_Problem statement:_
Please copy the data below exactly; none of the pictures in it belong in the copy.

_Input:_
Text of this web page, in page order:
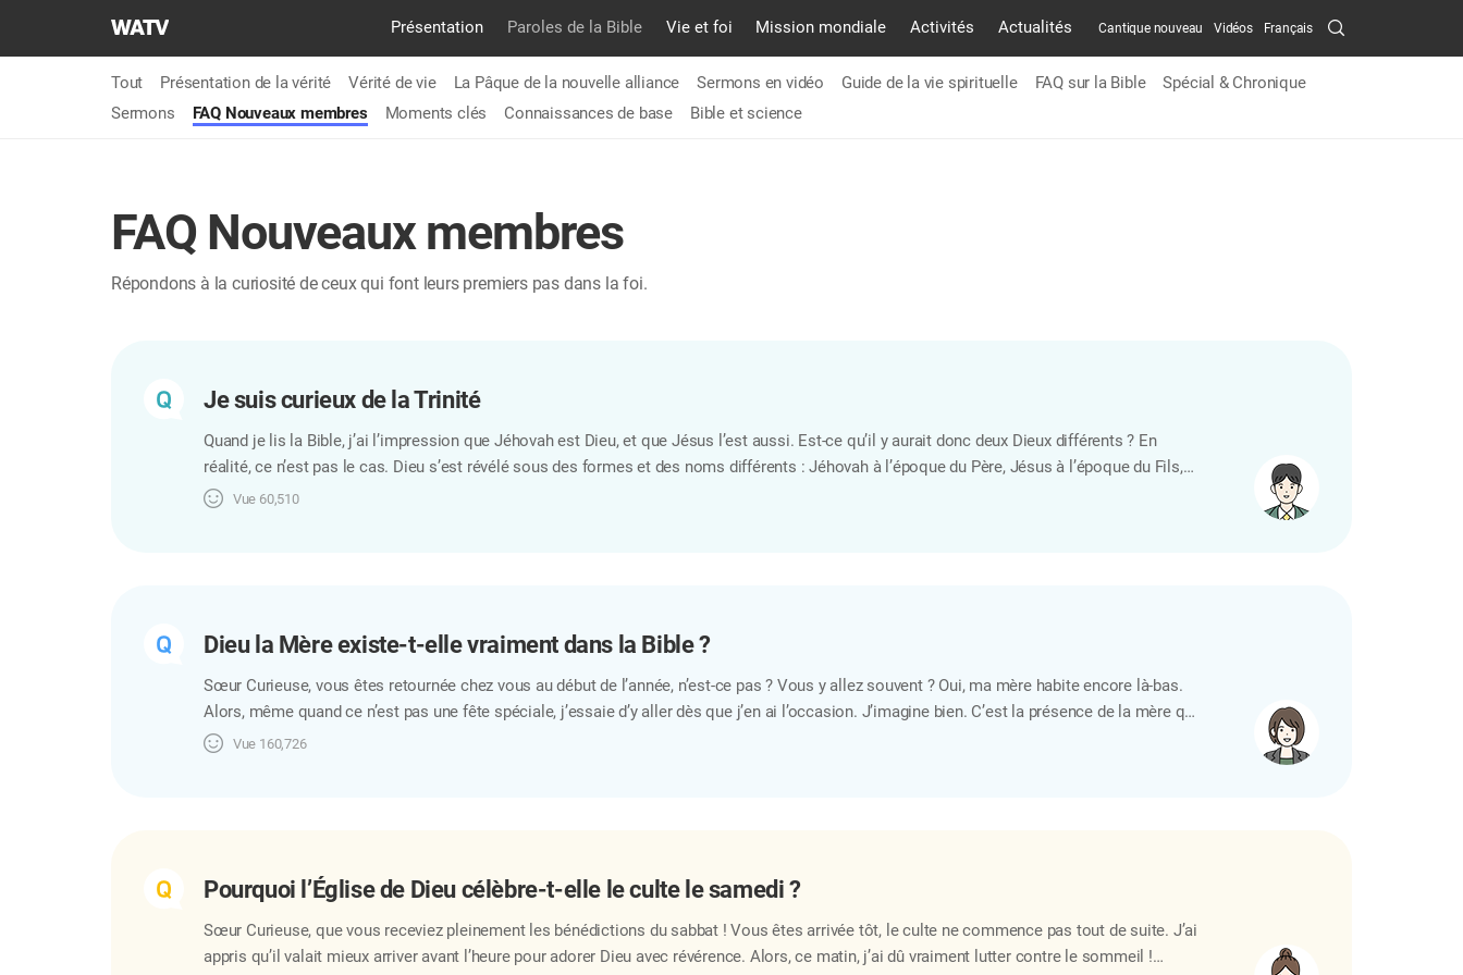
L'ÉGLISE
DIEU
SOCIÉTÉ
​Présentation Paroles de la Bible Vie et foi Mission mondiale Activités Actualités Cantique nouveau Vidéos Français Search
Submit
Tout Présentation de la vérité Vérité de vie La Pâque de la nouvelle alliance Sermons en vidéo Guide de la vie spirituelle FAQ sur la Bible
Spécial & Chronique
Sermons
FAQ Nouveaux membres Moments clés Connaissances de base Bible et science
FAQ Nouveaux membres
Répondons à la curiosité de ceux qui font leurs premiers pas dans la foi.
Je suis curieux de la Trinité
Quand je lis la Bible, j’ai l’impression que Jéhovah est Dieu, et que Jésus l’est aussi. Est-ce qu’il y aurait donc deux Dieux différents ? En
réalité, ce n’est pas le cas. Dieu s’est révélé sous des formes et des noms différents : Jéhovah à l’époque du Père, Jésus à l’époque du Fils,
et le nom nouveau à l’époque du Saint-Esprit (Apocalypse 3:12). Mais, c’est toujours un seul et même Dieu. C’est précisément ce que signifie
Vue 60,510
Dieu la Mère existe-t-elle vraiment dans la Bible ?
​Sœur Curieuse, vous êtes retournée chez vous au début de l’année, n’est-ce pas ? Vous y allez souvent ? Oui, ma mère habite encore là-bas.
Alors, même quand ce n’est pas une fête spéciale, j’essaie d’y aller dès que j’en ai l’occasion. J’imagine bien. C’est la présence de la mère qui
rend notre ville d’enfance si nostalgique. Et quand on pense à la maison ou à la patrie, l’image maternelle s’impose d’elle-même. C’est
Vue 160,726
Pourquoi l’Église de Dieu célèbre-t-elle le culte le samedi ?
Sœur Curieuse, que vous receviez pleinement les bénédictions du sabbat ! Vous êtes arrivée tôt, le culte ne commence pas tout de suite. J’ai
appris qu’il valait mieux arriver avant l’heure pour adorer Dieu avec révérence. Alors, ce matin, j’ai dû vraiment lutter contre le sommeil !

_Answer section:_
Text of this web page, in page order:
L'ÉGLISE
DIEU
SOCIÉTÉ
​Présentation Paroles de la Bible Vie et foi Mission mondiale Activités Actualités Cantique nouveau Vidéos Français Search
Submit
Tout Présentation de la vérité Vérité de vie La Pâque de la nouvelle alliance Sermons en vidéo Guide de la vie spirituelle FAQ sur la Bible
Spécial & Chronique
Sermons
FAQ Nouveaux membres Moments clés Connaissances de base Bible et science
FAQ Nouveaux membres
Répondons à la curiosité de ceux qui font leurs premiers pas dans la foi.
Je suis curieux de la Trinité
Quand je lis la Bible, j’ai l’impression que Jéhovah est Dieu, et que Jésus l’est aussi. Est-ce qu’il y aurait donc deux Dieux différents ? En
réalité, ce n’est pas le cas. Dieu s’est révélé sous des formes et des noms différents : Jéhovah à l’époque du Père, Jésus à l’époque du Fils,
et le nom nouveau à l’époque du Saint-Esprit (Apocalypse 3:12). Mais, c’est toujours un seul et même Dieu. C’est précisément ce que signifie
Vue 60,510
Dieu la Mère existe-t-elle vraiment dans la Bible ?
​Sœur Curieuse, vous êtes retournée chez vous au début de l’année, n’est-ce pas ? Vous y allez souvent ? Oui, ma mère habite encore là-bas.
Alors, même quand ce n’est pas une fête spéciale, j’essaie d’y aller dès que j’en ai l’occasion. J’imagine bien. C’est la présence de la mère qui
rend notre ville d’enfance si nostalgique. Et quand on pense à la maison ou à la patrie, l’image maternelle s’impose d’elle-même. C’est
Vue 160,726
Pourquoi l’Église de Dieu célèbre-t-elle le culte le samedi ?
Sœur Curieuse, que vous receviez pleinement les bénédictions du sabbat ! Vous êtes arrivée tôt, le culte ne commence pas tout de suite. J’ai
appris qu’il valait mieux arriver avant l’heure pour adorer Dieu avec révérence. Alors, ce matin, j’ai dû vraiment lutter contre le sommeil !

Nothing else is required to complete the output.